Der Traumstein

Ein Mensch kommt auf einer Reise durch das Heilige Land auch an den Ort, an dem das Heiligtum von Bethel stand. Er hört dort die Geschichte von Jakob, der hier, auf einem Stein seinen Kopf bettend, schlief und träumte, dass der Himmel offen sei und auf einer Leiter die Engel auf und ab stiegen. Das beeindruckt diesen Menschen, er schaut nach oben und wünscht sich, dass er auch einen offenen Himmel erleben und zuschauen könne, wie die Engel in diese Welt kommen.
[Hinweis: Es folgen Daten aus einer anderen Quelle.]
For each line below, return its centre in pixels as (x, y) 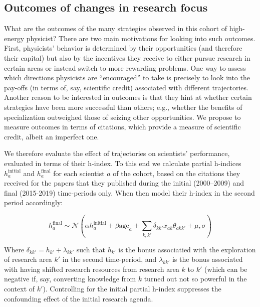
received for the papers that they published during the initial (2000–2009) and (124, 183)
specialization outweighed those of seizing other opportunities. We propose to (122, 117)
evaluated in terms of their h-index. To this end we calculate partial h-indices (123, 163)
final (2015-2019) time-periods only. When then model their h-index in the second (129, 192)
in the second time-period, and (109, 259)
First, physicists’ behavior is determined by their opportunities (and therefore (123, 48)
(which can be (226, 269)
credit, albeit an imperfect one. (52, 136)
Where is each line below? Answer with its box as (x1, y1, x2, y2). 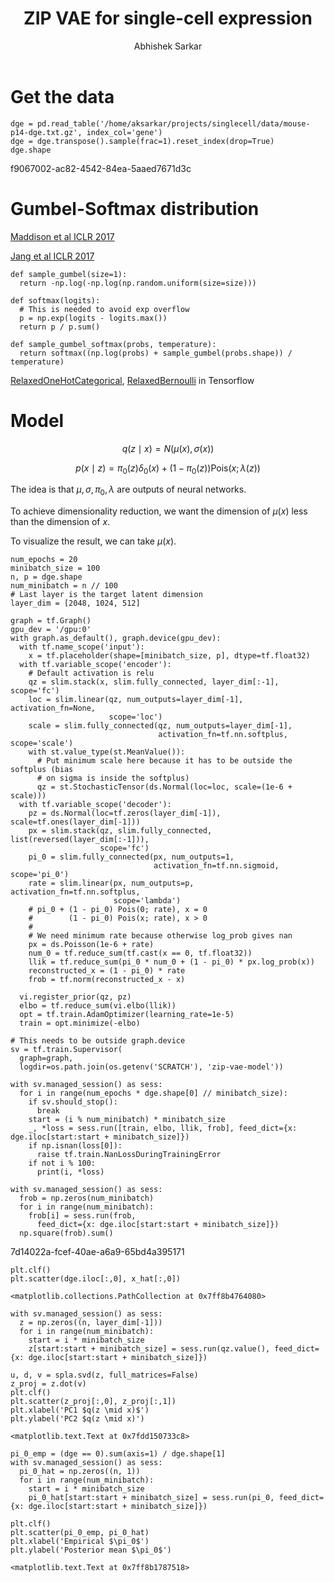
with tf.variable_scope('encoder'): (19, 660, 172, 670)
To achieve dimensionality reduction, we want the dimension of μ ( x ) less (10, 505, 308, 517)
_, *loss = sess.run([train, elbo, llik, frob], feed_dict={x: (28, 1123, 298, 1134)
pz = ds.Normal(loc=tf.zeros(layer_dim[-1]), (28, 808, 222, 819)
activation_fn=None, (10, 703, 97, 714)
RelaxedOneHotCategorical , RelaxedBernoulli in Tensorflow (10, 374, 255, 386)
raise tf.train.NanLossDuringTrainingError (36, 1150, 222, 1160)
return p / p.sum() (19, 322, 101, 332)
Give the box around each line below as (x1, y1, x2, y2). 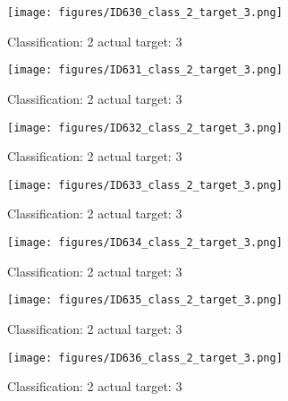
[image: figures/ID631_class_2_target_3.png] (7, 64, 283, 77)
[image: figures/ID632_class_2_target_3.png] (7, 121, 283, 134)
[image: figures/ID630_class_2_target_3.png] (7, 6, 283, 19)
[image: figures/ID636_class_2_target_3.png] (7, 351, 283, 364)
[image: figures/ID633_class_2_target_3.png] (7, 178, 283, 192)
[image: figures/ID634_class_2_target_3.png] (7, 236, 283, 249)
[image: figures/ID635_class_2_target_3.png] (7, 294, 283, 307)

Kurz entschlossen nimmt der Mensch von den umliegenden Feldsteinen einen großen, wohlgeformten an sich. Er ist überzeugt, dass es dieser Stein gewesen sein musste, den Jakob als sein Kissen benutzte. Das Gepäck des Menschen ist anschließend erheblich schwerer, aber er bringt es fertig, den gewichtigen Brocken bis zu sich nach Hause zu schleppen. Dort legt er den Stein als Kopfkissen in sein Bett und fortan schläft er auf dieser harten und unbequemen Unterlage. Er hofft, dass er genauso wie Jakob von einem offenen Himmel träumt. Aber außer dass er schlecht schläft, weil die Unterlage nicht sehr bequem ist, wird er auch noch von Alpträumen heimgesucht. Aber er gibt nicht auf.

Auch als er immer blasser wird, weil ihm mit der Zeit der Schlaf fehlt, er immer unausgeschlafener wird und damit mürrisch und launisch seiner Umwelt gegenüber, wartet er auf den offenen Himmel. Sein Leben auf dieser Erde wird zunehmend mühsamer und schwieriger. Er entfernt sich mehr und mehr von dem, was einem fröhlichen, unbeschwerten, “himmlischen ” Leben gleichkommt. Gleichzeitig wächst die Sehnsucht nach der Leiter mit den Engeln und seine Hoffnung, dass dieser Stein ihn dem Himmel näher bringt, wird größer. Der harte Felsbrocken aus dem Heiligen Land wird für ihn zu einem wichtigen Gegenstand seines Lebens, an dem er sich festhält, mit dem er seinen Glauben an einen offenen Himmel begründet und der bald sein ganz persönliches Heiligtum wird.

Daran wird deutlich, wie schnell sich die Dinge verschieben können. Besser ist es, seine Hoffnung auf den Himmel zu richten, statt auf einen irdischen Gegenstand. Und es kommt nicht darauf an, wo und worauf wir uns legen, sondern dass Gott überall ist und zu jeder Zeit an jedem Ort angebetet werden kann. Und noch eins: Träume können wir nicht machen, Träume werden geschenkt.